This does point to some problematic directions though.

If web standards were simpler and it were easier to build competing browsers
(and/or if we could trust plugins more), then it wouldn't be much of a concern
if some browsers choose to experiment with these kinds of protections.

------
feelin_googley
This raises the question: Why delay instead of block?

Assumption is that user wants page to load faster _but does not object to
tracking_.

What if user wants page to load faster _and_ objects to tracking?

Source of Firefox tracking protection is list at disconnect.me?

credit: eco
[https://news.ycombinator.com/item?id=15964393](https://news.ycombinator.com/item?id=15964393)

Basic gethostbyname()->HOSTS file blocking:

    
    
       #!/bin/sh
       exec curl https://disconnect.me/trackerprotection/blocked \
       |sed -n '/<\/br>/!{/\./s/^/255.255.255.255 /;};/\./p' >> /etc/hosts;
    
       User may want to add these too:
       https://disconnect.me/trackerprotection/unblocked
    

Beyond HOSTS file, authoritative DNS gives more flexibility, e.g. logging all
requests, using wildcards, etc.
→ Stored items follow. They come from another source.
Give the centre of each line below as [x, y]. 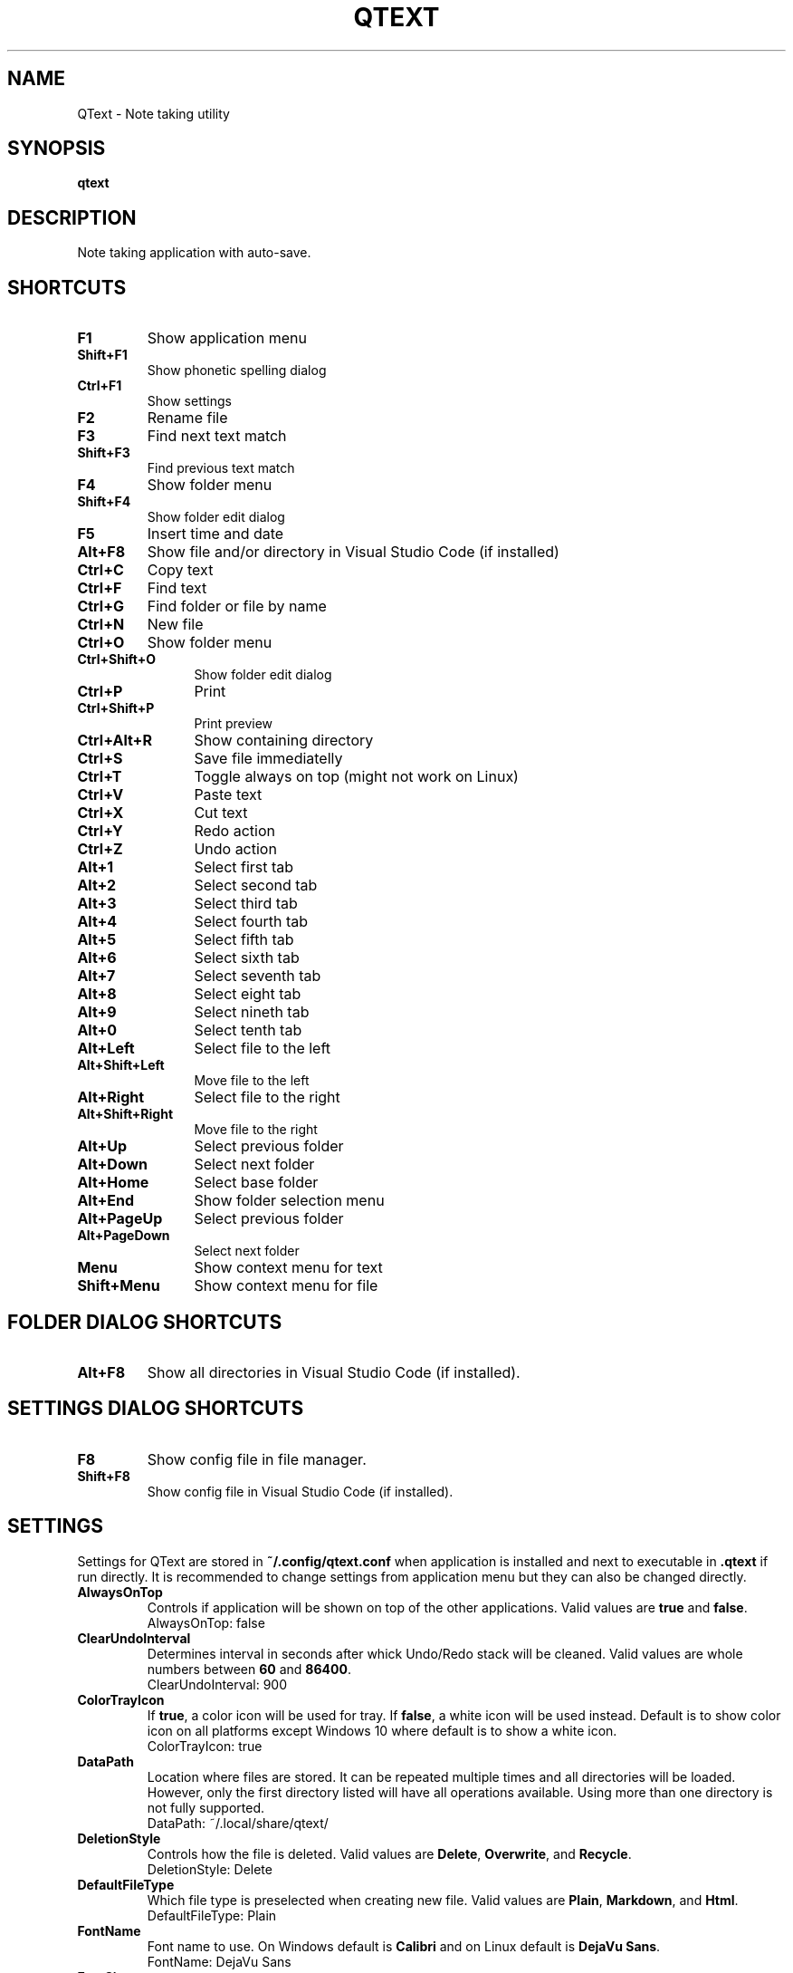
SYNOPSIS [57, 149]
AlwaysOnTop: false [206, 1622]
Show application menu [227, 338]
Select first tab [244, 867]
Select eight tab [248, 994]
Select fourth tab [251, 922]
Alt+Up [102, 1146]
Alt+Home [113, 1183]
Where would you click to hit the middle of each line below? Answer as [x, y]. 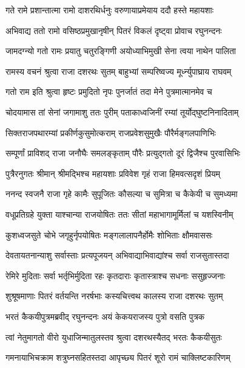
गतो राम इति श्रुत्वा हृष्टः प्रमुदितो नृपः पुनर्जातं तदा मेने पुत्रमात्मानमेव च [109, 92]
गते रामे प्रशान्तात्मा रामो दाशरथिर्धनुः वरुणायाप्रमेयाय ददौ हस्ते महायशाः [110, 10]
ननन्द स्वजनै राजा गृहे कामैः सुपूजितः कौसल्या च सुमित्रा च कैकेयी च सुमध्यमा [122, 194]
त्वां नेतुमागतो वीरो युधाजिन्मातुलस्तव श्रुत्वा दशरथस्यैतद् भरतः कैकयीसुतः [114, 337]
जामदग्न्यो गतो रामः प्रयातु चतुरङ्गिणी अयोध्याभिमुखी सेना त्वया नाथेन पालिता [121, 51]
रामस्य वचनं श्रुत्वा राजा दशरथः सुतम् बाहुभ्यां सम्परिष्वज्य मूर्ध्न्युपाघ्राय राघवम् [119, 71]
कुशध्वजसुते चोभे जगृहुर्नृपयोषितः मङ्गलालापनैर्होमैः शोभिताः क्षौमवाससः [109, 234]
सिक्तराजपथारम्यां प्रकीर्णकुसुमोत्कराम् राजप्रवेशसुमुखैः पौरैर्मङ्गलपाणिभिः [111, 132]
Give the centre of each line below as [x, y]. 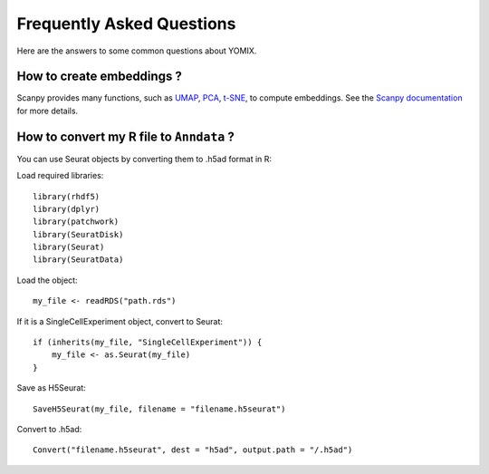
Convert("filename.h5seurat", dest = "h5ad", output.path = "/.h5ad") [193, 450]
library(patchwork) [76, 222]
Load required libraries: [60, 176]
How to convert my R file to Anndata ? [125, 136]
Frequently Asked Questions [126, 24]
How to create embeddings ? [100, 77]
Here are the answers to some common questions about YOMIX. [137, 51]
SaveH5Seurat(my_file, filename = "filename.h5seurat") [159, 409]

For example, tinydns:

    
    
       #!/bin/sh
       curl https://disconnect.me/trackerprotection/blocked \
       |sed -n '/<\/br>/!{/\./s/.*/.&\
       =&:255.255.255.255:1/;};/\./p' >> _root.zone/root/data;
       if cd _root.zone/root/data;then exec tinydns-data;fi
    

Or dnscache:

    
    
       #!/bin/sh
       curl https://disconnect.me/trackerprotection/blocked \
       |sed -n '/<\/br>/!{
       /\./s/.*/echo 255.255.255.255 > _dnscache\/root\/servers\/& /;};
       /\./p' > block.sh;
       if sh -c ./block.sh;then exec rm block.sh;fi
    

Note I am not recommending this particular block list. Compared to the one I
use, it seems incomplete. I prefer to create own list from DNS logs from own
network traffic. Use of wildcards can shorten a long list like this
substantially.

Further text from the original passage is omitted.